Mirrorshades: The Cyberpunk Anthology
- First edition cover
- Editor: Bruce Sterling
- Cover artist: Abbe Lubell
- Language: English
- Genre: Cyberpunk
- Publisher: Arbor House
- Publication date: 1986
- Publication place: United States
- ISBN: 978-0-87795-868-0
- OCLC: 13945407
- Dewey Decimal: 813/.0876/08 19
- LC Class: PS648.S3 M57 1986

= Mirrorshades =

1986 anthology edited by Bruce Sterling

Mirrorshades: The Cyberpunk Anthology (1986) is an anthology of cyberpunk short stories, edited by American writer Bruce Sterling.

==Contents==
- "The Gernsback Continuum" by William Gibson
- "Snake-Eyes" by Tom Maddox
- "Rock On" by Pat Cadigan
- "Tales of Houdini" by Rudy Rucker
- "400 Boys" by Marc Laidlaw
- "Solstice" by James Patrick Kelly
- "Petra" by Greg Bear
- "Till Human Voices Wake Us" by Lewis Shiner
- "Freezone" by John Shirley
- "Stone Lives" by Paul Di Filippo
- "Red Star, Winter Orbit" by Bruce Sterling and William Gibson
- "Mozart in Mirrorshades" by Bruce Sterling and Lewis Shiner

==Reception==
Kirkus Reviews found the collection "an above-average introduction to cyberpunk writing" but noted that "The best story is wildly out of place: Greg Bear's famous, astonishing, surreal 'Petra'". It concluded that "it's hard to take all the movement/club paraphernalia seriously: would that editor Sterling's introductions were more firmly tongue in cheek".

Sterling's preface to the anthology was reprinted in Larry McCaffery's 1991 book Storming the Reality Studio: A Casebook of Cyberpunk and Modern Science Fiction.

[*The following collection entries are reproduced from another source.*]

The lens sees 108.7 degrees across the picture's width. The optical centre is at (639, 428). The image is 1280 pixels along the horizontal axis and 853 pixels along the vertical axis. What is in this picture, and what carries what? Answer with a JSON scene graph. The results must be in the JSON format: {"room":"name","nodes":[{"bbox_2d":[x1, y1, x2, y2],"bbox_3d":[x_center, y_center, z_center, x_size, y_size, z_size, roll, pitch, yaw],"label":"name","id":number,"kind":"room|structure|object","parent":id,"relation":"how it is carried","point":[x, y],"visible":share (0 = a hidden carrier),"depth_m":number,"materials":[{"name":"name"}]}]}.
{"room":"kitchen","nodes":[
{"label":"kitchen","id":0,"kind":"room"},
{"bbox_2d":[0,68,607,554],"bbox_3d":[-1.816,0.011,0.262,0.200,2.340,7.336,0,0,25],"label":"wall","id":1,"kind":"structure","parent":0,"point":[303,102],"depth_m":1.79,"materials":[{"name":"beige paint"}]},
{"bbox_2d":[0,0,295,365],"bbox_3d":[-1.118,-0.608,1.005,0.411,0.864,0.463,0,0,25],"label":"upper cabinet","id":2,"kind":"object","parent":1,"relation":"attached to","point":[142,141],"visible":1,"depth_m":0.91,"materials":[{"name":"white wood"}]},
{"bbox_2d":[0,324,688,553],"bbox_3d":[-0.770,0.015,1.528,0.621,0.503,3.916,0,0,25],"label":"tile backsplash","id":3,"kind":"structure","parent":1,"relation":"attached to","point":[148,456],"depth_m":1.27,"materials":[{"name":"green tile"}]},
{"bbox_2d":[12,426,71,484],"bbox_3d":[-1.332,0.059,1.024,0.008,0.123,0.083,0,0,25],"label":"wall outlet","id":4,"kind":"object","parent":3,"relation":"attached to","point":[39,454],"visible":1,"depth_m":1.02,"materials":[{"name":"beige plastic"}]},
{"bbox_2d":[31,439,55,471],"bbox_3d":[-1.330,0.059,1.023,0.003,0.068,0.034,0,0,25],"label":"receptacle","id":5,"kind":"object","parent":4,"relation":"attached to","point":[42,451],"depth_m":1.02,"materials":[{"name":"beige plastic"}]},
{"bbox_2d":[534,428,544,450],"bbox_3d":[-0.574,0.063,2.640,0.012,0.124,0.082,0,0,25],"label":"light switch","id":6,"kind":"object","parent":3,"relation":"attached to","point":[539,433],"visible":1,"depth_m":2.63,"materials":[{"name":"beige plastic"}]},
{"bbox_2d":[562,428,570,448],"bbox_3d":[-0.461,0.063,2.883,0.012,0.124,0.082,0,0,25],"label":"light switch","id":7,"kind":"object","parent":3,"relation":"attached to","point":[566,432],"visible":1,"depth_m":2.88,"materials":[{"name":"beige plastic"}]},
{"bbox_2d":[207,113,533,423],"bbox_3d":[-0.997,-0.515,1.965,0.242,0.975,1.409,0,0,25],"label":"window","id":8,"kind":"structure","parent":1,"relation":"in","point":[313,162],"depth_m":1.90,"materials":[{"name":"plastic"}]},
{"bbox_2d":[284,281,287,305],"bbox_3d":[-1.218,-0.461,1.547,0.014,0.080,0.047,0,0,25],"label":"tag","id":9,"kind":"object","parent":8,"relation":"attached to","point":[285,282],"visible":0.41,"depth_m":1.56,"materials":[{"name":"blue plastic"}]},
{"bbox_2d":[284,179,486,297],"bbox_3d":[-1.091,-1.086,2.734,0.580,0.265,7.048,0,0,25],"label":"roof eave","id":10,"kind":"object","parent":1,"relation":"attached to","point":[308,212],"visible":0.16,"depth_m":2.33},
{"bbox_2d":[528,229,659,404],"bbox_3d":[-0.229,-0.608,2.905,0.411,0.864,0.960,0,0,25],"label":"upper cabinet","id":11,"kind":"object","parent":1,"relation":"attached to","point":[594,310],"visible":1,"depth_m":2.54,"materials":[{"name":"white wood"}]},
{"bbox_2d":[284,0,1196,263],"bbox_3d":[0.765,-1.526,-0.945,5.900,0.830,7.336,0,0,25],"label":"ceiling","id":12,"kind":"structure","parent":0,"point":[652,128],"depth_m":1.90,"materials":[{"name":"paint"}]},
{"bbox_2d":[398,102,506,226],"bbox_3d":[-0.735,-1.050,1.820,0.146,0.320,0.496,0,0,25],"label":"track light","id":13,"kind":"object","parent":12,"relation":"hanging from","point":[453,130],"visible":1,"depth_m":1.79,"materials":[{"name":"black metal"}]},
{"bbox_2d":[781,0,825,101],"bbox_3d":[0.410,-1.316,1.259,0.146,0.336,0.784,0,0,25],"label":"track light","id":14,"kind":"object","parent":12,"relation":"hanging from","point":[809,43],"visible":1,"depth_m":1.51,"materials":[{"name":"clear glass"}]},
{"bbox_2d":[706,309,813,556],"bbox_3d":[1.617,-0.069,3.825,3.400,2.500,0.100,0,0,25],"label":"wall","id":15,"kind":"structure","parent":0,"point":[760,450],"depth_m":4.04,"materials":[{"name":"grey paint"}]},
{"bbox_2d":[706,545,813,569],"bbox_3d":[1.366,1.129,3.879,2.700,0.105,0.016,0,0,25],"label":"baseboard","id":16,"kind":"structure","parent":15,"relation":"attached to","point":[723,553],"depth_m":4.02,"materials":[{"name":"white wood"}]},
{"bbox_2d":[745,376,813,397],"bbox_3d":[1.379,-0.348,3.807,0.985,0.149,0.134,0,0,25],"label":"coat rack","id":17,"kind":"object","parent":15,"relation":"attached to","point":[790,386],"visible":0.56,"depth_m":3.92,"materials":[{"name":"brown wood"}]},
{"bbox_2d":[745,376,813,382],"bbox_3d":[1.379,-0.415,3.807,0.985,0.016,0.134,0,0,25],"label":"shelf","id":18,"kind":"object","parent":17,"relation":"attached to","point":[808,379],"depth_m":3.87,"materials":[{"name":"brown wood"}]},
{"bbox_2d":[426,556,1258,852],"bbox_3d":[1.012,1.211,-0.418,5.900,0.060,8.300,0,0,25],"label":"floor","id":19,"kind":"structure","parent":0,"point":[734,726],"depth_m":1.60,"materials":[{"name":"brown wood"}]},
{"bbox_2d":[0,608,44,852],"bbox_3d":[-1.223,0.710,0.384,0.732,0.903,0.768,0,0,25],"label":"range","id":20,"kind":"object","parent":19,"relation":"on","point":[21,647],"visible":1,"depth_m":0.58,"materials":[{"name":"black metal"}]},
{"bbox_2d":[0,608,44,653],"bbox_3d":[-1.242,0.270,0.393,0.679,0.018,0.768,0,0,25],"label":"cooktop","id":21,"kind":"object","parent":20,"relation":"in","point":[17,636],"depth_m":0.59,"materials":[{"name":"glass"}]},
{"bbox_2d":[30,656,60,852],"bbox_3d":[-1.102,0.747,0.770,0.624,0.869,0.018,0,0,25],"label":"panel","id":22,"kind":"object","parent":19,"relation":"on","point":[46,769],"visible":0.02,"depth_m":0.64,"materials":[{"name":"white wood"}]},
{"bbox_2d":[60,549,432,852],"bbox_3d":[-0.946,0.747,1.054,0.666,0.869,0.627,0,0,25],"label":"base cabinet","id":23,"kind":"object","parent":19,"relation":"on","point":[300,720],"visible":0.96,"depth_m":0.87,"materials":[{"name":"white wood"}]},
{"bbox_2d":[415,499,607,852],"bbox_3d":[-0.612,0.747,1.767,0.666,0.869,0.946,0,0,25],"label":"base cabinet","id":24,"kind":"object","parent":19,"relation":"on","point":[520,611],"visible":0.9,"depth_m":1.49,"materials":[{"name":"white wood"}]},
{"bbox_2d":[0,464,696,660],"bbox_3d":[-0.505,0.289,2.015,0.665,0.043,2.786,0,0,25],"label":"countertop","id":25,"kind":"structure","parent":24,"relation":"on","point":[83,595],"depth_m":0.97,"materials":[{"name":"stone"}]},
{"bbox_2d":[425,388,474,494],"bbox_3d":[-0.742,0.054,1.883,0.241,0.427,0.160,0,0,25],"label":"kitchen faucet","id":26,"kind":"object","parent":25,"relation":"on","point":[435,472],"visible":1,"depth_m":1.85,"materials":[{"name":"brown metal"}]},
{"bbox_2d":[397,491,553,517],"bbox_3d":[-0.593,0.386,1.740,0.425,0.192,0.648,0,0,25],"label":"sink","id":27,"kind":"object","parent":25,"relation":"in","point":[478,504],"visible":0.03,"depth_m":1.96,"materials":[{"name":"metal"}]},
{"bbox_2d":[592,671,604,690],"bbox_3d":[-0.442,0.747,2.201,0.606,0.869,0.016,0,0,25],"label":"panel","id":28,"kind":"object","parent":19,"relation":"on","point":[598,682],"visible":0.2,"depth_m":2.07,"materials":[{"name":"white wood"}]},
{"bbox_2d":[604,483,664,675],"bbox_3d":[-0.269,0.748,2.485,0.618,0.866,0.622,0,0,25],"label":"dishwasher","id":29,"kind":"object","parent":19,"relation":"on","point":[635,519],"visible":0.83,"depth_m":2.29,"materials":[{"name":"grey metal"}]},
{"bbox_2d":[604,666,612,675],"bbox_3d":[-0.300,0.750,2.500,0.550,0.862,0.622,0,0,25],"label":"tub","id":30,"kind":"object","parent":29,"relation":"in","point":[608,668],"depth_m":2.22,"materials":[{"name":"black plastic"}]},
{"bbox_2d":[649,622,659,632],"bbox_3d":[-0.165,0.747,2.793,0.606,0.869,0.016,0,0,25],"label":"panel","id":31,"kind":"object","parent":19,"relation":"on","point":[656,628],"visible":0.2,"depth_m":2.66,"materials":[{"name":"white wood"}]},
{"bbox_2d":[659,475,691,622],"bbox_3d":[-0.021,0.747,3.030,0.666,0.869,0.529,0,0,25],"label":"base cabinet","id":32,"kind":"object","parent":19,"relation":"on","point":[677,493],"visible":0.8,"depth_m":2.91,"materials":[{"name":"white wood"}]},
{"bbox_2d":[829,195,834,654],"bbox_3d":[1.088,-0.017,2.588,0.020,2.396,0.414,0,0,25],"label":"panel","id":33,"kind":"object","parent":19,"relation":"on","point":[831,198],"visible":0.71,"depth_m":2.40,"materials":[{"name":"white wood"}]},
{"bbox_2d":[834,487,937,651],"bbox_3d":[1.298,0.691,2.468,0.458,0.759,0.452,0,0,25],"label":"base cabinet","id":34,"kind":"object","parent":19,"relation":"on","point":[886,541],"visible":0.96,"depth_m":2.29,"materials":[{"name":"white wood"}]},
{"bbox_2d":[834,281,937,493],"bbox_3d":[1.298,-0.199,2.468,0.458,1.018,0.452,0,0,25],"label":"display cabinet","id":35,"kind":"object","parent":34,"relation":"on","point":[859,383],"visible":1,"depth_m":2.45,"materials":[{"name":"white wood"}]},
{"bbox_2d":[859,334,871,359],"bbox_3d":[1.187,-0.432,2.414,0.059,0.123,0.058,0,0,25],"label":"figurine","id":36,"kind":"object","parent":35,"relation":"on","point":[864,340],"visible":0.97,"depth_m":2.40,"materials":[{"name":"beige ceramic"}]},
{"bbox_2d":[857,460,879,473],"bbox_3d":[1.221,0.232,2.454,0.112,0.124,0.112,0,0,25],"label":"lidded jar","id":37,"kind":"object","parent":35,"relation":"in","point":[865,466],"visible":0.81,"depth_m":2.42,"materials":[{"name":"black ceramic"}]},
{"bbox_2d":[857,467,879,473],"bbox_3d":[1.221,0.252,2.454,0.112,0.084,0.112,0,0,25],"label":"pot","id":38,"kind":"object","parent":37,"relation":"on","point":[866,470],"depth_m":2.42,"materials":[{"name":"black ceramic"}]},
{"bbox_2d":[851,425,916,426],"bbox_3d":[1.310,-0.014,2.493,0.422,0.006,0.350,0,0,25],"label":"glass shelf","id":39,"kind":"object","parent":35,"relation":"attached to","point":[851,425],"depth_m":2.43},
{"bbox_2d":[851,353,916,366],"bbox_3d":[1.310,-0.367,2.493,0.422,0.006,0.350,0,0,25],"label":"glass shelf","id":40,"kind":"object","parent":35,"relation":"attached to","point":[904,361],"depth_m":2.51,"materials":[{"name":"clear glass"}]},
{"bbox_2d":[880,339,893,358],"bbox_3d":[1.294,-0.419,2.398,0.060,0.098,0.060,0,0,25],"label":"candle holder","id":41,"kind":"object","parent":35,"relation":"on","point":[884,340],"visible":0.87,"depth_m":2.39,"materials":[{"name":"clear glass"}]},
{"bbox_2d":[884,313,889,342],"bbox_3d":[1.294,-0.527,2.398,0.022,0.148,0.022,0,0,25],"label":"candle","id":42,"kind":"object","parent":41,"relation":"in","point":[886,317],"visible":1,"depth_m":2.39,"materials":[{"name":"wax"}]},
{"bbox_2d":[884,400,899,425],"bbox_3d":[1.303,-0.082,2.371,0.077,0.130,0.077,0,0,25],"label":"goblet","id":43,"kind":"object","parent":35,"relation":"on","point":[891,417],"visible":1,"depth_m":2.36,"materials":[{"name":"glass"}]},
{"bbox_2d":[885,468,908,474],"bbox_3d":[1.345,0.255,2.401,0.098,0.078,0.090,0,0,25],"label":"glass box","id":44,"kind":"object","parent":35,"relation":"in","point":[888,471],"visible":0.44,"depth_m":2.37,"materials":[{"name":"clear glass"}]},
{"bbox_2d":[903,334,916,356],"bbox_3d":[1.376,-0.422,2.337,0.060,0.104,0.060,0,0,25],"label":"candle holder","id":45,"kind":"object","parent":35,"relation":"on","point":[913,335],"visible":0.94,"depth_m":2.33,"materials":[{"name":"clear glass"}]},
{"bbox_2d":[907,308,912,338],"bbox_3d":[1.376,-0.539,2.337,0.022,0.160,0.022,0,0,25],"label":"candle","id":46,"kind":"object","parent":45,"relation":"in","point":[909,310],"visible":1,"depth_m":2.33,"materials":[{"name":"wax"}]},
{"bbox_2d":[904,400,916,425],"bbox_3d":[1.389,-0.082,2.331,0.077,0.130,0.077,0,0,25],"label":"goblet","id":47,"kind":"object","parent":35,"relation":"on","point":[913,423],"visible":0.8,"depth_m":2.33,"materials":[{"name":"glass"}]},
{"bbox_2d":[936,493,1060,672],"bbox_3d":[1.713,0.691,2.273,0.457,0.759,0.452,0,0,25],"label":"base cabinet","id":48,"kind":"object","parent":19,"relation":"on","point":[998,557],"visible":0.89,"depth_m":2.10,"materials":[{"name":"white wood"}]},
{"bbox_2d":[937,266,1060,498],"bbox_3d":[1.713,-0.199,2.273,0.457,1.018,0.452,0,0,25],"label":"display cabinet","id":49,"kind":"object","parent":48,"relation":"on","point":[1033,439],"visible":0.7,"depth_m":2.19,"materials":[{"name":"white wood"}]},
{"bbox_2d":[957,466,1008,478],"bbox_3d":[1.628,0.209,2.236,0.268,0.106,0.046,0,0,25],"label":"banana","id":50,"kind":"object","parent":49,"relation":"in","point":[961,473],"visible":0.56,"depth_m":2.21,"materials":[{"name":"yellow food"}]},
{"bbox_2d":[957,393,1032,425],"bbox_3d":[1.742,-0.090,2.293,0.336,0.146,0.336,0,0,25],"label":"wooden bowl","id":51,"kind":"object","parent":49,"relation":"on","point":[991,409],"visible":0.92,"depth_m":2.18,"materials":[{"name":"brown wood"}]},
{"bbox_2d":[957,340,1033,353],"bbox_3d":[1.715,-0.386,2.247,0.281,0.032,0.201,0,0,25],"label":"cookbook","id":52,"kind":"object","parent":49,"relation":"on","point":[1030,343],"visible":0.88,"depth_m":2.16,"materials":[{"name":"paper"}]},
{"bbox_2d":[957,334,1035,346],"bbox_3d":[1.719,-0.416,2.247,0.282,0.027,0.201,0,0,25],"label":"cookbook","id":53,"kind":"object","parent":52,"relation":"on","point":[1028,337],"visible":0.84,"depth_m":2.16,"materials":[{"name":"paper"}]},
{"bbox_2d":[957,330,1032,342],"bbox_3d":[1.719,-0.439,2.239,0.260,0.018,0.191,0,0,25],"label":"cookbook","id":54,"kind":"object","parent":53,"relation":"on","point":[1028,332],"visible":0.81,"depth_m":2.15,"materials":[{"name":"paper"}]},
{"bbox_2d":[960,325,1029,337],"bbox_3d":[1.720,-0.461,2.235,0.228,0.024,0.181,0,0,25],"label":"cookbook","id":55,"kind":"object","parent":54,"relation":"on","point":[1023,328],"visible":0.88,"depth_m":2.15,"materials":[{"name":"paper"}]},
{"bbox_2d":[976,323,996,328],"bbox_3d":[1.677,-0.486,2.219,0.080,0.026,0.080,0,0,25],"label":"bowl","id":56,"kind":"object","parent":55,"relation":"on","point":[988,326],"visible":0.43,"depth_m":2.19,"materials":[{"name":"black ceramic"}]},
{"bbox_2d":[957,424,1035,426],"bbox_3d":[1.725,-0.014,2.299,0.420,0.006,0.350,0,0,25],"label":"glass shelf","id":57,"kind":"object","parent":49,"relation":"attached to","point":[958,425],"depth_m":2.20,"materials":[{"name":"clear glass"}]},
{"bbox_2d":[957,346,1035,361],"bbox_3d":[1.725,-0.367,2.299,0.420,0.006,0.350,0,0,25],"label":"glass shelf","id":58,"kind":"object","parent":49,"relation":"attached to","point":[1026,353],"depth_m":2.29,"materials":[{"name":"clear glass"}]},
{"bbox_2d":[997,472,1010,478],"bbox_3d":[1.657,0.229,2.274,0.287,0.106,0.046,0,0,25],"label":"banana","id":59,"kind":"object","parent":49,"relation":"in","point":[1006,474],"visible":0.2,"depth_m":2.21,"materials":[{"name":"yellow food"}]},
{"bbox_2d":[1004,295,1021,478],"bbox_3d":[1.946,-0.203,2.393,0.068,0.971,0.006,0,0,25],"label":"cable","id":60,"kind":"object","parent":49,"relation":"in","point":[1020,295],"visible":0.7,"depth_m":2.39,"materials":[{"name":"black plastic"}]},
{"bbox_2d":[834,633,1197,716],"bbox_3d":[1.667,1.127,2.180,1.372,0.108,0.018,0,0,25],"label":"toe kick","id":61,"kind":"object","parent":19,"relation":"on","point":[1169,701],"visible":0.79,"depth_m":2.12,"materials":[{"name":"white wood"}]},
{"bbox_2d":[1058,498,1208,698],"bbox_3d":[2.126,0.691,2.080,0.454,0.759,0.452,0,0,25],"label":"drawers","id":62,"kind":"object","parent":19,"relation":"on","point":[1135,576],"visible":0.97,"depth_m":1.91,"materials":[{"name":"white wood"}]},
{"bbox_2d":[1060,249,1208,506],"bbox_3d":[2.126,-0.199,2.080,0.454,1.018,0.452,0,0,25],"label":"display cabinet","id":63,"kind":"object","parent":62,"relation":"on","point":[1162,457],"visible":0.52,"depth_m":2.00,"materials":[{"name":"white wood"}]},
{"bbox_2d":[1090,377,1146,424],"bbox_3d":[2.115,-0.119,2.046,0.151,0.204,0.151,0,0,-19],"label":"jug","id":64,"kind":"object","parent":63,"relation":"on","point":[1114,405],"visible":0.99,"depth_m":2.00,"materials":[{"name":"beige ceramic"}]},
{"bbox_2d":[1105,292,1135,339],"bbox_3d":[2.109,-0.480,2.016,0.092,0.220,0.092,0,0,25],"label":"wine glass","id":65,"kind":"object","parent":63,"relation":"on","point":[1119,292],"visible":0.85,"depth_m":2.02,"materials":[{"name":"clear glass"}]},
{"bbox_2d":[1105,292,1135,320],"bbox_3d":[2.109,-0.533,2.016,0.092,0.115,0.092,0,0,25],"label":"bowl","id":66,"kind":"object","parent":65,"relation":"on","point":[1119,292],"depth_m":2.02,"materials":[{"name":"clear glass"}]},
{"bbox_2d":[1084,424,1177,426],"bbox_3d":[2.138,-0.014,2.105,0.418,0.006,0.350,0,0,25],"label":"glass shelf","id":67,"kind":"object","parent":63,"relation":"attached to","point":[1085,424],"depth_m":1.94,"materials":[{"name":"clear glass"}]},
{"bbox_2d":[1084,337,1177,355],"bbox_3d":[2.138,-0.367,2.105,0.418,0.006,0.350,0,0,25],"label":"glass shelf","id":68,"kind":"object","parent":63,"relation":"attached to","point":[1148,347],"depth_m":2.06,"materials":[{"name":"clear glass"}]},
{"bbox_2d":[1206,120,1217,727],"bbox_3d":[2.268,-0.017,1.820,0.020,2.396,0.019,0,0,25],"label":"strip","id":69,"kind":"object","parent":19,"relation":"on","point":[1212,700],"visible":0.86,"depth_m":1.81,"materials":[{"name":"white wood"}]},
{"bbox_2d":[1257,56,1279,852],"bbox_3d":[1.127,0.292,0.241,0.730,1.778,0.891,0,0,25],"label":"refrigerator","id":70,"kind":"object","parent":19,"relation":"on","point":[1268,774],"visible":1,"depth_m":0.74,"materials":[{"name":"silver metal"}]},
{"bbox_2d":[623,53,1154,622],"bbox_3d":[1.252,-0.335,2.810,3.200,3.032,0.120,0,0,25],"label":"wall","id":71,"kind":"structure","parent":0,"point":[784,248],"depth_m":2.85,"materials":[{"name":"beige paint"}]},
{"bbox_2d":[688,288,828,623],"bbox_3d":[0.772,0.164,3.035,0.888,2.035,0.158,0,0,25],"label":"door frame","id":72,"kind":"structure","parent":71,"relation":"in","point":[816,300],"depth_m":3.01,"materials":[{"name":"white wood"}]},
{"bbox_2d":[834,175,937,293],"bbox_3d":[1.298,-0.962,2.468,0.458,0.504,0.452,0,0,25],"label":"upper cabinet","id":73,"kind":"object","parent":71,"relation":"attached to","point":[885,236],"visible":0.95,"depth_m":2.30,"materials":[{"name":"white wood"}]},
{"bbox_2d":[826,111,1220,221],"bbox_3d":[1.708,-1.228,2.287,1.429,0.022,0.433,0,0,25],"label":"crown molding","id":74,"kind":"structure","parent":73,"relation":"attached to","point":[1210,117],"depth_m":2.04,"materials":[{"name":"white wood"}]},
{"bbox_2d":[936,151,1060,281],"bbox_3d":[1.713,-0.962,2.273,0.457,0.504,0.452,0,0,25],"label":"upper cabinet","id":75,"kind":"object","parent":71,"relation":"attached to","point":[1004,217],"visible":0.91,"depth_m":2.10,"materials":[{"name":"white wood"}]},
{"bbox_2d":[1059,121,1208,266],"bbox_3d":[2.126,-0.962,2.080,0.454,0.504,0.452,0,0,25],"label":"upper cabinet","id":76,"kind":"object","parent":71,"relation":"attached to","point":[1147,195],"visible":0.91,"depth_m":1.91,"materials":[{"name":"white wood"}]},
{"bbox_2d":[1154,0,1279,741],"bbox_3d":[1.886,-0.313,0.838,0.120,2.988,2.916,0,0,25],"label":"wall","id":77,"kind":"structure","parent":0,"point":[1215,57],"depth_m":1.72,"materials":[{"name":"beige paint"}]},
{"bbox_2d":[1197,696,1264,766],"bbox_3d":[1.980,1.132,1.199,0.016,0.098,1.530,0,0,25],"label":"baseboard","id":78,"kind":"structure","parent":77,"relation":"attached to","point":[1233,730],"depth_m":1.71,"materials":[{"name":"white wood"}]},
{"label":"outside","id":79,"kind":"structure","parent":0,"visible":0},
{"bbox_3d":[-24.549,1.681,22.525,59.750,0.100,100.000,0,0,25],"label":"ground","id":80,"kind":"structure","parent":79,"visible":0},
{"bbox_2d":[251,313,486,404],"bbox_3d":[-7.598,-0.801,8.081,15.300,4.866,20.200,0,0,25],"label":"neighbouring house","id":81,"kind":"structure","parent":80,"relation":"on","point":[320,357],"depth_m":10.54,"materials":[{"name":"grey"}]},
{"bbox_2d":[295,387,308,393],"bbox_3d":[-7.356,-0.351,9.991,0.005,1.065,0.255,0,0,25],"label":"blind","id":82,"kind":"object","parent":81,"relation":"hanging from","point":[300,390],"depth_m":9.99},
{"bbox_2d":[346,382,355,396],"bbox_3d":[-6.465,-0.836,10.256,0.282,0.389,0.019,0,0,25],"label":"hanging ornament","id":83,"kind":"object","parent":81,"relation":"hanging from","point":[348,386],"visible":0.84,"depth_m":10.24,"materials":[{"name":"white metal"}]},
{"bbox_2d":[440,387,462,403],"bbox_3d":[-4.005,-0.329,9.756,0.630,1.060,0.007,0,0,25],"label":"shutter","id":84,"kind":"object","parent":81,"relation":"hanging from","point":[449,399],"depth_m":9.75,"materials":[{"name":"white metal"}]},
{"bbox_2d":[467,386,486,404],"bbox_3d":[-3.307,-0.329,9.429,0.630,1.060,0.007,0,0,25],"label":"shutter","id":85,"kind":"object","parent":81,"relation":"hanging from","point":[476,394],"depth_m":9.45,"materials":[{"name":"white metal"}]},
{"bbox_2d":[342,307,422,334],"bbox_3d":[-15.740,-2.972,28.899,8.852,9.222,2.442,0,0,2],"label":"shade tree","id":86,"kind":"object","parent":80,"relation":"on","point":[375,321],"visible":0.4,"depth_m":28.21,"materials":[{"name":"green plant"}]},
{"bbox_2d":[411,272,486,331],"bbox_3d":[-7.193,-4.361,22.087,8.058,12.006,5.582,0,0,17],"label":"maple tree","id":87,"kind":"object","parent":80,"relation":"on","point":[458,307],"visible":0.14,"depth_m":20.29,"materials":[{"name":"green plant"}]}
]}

The volume's introductory essay describes Mirrorshades as the "first and still definitive collection of cyberpunk short fiction".

By 2007, studies were describing the book as a classic.

In a 2019 essay, Graham Murphy writes that the anthology is "more than a collection of stories: It is also Sterling's attempt to map cyberpunk's contours and integrate competing sensibilities, and what emerges is a tension between a rebellious group of authors content to sneer at the mainstream from the margins and an increasingly popular(ized) movement that was slowly becoming the mainstream". He describes the stories as wildly varied and the anthology as characterised by "narrative diversity or, perhaps more dismissively, incoherence".

==Awards==
The anthology was placed fourth in the anthology category in the 1987 Locus Awards.